Can your Personality Change as you Age?

Posted on January 10, 2018

A major new contribution to the topic has been made available online at the PsyArXiv repository. The researchers from Northwestern University, have compared and combined data from 14 previously published longitudinal studies, together involving nearly 50,000 participants from the US, Europe and Scandinavia.

Eileen Graham and her colleagues started by looking for existing long-term studies into health and ageing that had captured data on at least one of the Big Five personality traits (Openness, Conscientiousness, Extraversion, Agreeableness, Neuroticism) on at least three separate occasions among the same sample of people. Although these long-term term studies measured personality, previous investigators hadn’t necessarily looked at this aspect of their data.

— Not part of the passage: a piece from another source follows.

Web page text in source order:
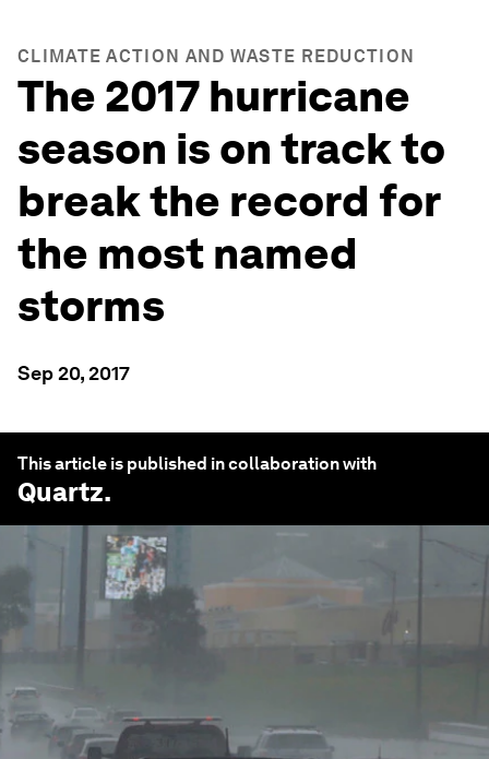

Combining data from all the studies showed that four of the five main personality traits showed statistically significant change, on average, through life, thus contradicting William James’ famous assertion that personality is set like plaster after age 30. The exception was trait Agreeableness.

Putting Agreeableness aside, the overall pattern was for the other traits to decline across the lifespan by about 1-2 per cent per decade, such that participants became, on average, more emotionally stable (save for an uptick in Neuroticism at the very end of life), but generally less outgoing, less open-minded, and less orderly and self-disciplined. This is somewhat consistent with the previously described Dolce Vita (literally “sweet life”) effect, which describes how we change in late life in response to having fewer responsibilities.

It’s important to remember these findings relate to sample averages, based on how personality trait levels were seen to change when data from all participants was combined. Consistent with past research, results from 12 of the 14 analysed studies revealed a good deal of individual variation in these patterns. As Graham and her colleagues put it, “not everyone changes at the same rate, or in the same direction”.